**What is required:** When you reach the line in the data below that contains "A complaint-management-system.war file", please start repeating lines exactly, and stop after the line that contains "on their roles", repeating nothing else.

(Beginning of Material provided)

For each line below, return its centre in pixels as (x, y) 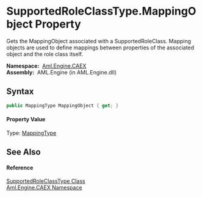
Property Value (26, 120)
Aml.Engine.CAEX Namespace (44, 188)
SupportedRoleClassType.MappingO (101, 11)
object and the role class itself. (45, 54)
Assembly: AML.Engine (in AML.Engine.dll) (62, 72)
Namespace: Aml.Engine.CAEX (46, 66)
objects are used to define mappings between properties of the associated (100, 48)
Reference (20, 167)
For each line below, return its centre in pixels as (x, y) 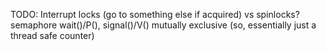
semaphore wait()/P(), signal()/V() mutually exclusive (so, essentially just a (163, 25)
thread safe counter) (52, 35)
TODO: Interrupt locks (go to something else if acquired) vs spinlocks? (155, 14)
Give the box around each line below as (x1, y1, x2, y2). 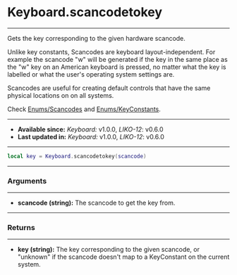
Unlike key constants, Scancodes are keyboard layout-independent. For (7, 47, 216, 56)
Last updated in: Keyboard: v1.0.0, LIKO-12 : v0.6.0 (17, 132, 164, 141)
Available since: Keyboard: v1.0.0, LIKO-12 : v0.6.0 (17, 124, 164, 134)
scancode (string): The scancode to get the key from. (17, 198, 176, 207)
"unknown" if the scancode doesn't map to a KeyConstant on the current (17, 252, 230, 261)
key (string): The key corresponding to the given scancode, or (17, 245, 200, 254)
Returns (7, 223, 35, 233)
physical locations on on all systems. (7, 91, 114, 99)
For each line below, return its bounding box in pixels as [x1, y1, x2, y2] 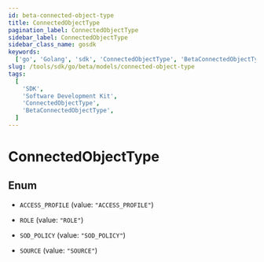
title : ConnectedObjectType [8, 19, 101, 27]
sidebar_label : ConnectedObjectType [8, 33, 128, 42]
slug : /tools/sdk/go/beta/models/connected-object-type [8, 63, 195, 71]
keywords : [8, 48, 41, 56]
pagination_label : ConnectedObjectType [8, 26, 139, 34]
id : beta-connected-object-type [8, 11, 114, 20]
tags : [8, 70, 26, 78]
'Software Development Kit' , [22, 92, 118, 100]
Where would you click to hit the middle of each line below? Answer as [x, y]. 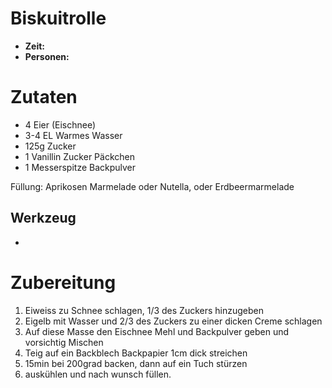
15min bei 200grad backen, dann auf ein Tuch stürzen [136, 363]
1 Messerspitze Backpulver [80, 167]
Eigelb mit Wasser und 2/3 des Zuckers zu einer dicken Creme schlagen [173, 321]
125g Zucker [50, 146]
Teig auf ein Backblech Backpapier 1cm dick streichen [136, 353]
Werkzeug [43, 218]
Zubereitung [63, 282]
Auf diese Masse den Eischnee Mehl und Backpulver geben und [157, 331]
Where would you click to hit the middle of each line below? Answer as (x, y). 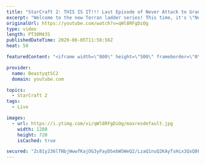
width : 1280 (32, 129)
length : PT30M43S (28, 35)
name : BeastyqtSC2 (35, 73)
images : (16, 118)
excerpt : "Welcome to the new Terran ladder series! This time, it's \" (101, 18)
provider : (19, 67)
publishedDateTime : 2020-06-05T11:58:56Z (60, 40)
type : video (21, 29)
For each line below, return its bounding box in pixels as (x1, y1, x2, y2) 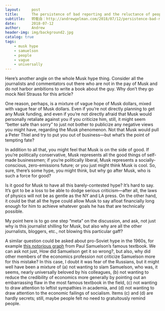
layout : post (5, 7, 41, 12)
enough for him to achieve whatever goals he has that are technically (5, 203, 145, 209)
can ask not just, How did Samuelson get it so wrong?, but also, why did (5, 249, 151, 254)
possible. (5, 208, 24, 214)
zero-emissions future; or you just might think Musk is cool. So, (28, 163, 156, 169)
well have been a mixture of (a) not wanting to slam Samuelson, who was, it (5, 264, 158, 270)
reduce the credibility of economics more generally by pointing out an (5, 275, 146, 281)
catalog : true (5, 35, 34, 40)
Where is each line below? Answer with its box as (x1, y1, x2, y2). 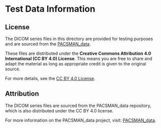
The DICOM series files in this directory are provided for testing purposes (5, 36, 153, 42)
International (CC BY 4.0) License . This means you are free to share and (5, 56, 153, 62)
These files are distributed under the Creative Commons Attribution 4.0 (5, 50, 152, 56)
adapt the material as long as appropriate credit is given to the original (5, 61, 146, 66)
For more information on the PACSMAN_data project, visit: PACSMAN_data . (5, 117, 157, 123)
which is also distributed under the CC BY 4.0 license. (5, 107, 114, 113)
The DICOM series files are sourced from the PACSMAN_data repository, (5, 103, 152, 108)
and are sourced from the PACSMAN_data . (5, 41, 91, 47)
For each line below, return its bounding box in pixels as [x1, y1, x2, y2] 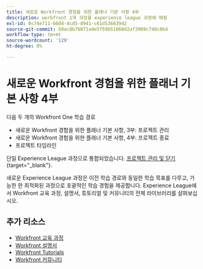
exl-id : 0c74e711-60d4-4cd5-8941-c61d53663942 [6, 20, 127, 26]
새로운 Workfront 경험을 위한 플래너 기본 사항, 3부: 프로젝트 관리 [15, 126, 169, 133]
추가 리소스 [6, 216, 46, 227]
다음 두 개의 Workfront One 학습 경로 [6, 113, 96, 120]
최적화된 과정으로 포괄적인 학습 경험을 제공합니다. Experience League [24, 182, 192, 189]
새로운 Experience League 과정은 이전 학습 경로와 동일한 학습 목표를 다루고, [6, 174, 188, 181]
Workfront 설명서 [15, 241, 57, 249]
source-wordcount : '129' [6, 37, 70, 43]
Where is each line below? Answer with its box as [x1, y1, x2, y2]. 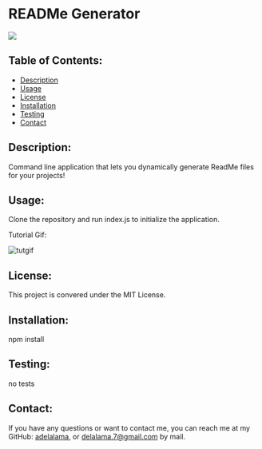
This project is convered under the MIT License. [8, 290, 166, 300]
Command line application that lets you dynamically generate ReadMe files [8, 161, 254, 172]
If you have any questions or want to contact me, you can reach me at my [8, 423, 250, 432]
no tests [8, 379, 35, 388]
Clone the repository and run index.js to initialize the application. [8, 215, 220, 224]
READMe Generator [8, 5, 141, 23]
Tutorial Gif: [8, 230, 47, 240]
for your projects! [8, 170, 65, 180]
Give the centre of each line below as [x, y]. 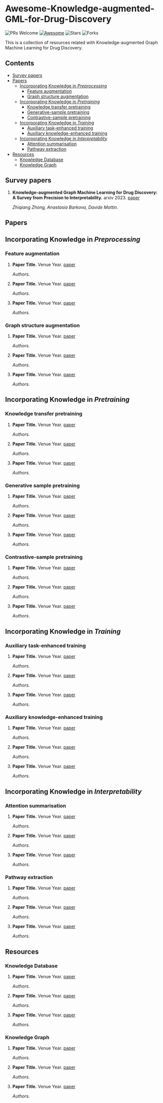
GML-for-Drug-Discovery [58, 19]
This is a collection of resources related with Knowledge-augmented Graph [81, 42]
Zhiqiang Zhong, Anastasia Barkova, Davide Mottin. [65, 207]
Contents [20, 63]
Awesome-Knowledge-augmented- [80, 9]
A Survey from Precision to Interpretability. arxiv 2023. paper [76, 197]
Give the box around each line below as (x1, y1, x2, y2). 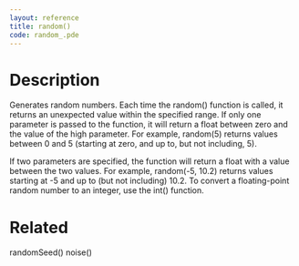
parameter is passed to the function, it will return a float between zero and (9, 119, 289, 130)
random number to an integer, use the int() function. (9, 185, 205, 196)
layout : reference (9, 13, 79, 23)
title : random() (9, 22, 71, 31)
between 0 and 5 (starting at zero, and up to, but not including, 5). (9, 138, 257, 149)
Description (9, 69, 100, 90)
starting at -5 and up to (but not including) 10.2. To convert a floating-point (9, 175, 290, 187)
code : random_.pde (9, 30, 79, 39)
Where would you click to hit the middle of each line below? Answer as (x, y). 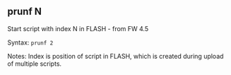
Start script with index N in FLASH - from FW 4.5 (78, 28)
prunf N (25, 12)
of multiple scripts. (35, 64)
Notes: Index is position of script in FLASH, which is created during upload (115, 56)
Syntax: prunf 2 (30, 42)
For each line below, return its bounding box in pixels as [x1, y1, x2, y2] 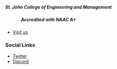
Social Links [5, 41, 36, 48]
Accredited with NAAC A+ [21, 16, 76, 22]
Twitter [12, 53, 28, 59]
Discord [12, 58, 29, 64]
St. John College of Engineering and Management [5, 4, 112, 10]
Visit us [12, 29, 28, 35]
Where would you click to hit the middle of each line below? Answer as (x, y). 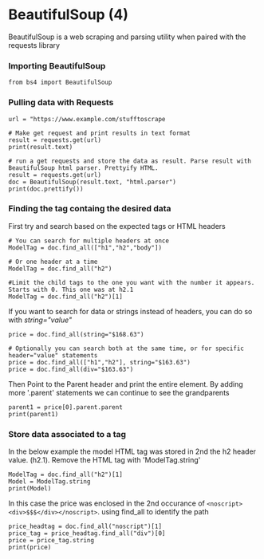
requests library (34, 45)
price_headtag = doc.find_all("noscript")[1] (85, 527)
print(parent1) (33, 414)
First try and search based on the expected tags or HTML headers (117, 226)
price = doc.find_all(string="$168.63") (77, 334)
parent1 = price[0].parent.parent (66, 407)
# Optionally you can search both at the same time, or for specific (126, 348)
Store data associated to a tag (67, 434)
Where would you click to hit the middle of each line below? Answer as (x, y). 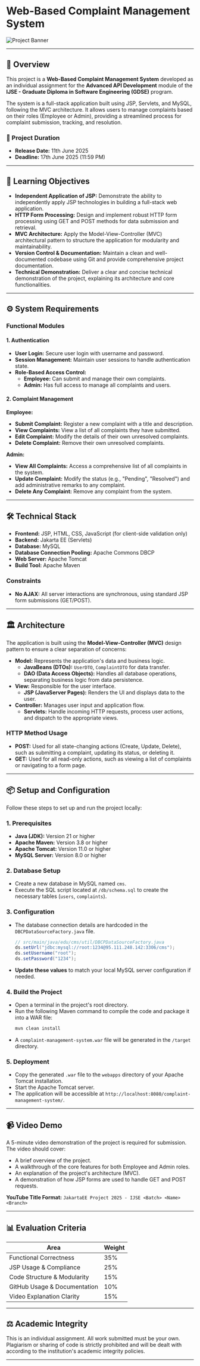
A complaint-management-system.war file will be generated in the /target (103, 1040)
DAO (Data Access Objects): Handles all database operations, (100, 673)
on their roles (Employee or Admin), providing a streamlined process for (94, 116)
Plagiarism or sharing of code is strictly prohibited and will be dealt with (94, 1345)
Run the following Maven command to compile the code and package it (102, 1011)
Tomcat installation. (39, 1081)
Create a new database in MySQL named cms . (71, 884)
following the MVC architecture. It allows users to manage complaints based (99, 109)

(End of Material provided)

**Answer space:**
A complaint-management-system.war file will be generated in the /target (103, 1040)
DAO (Data Access Objects): Handles all database operations, (100, 673)
on their roles (Employee or Admin), providing a streamlined process for (94, 116)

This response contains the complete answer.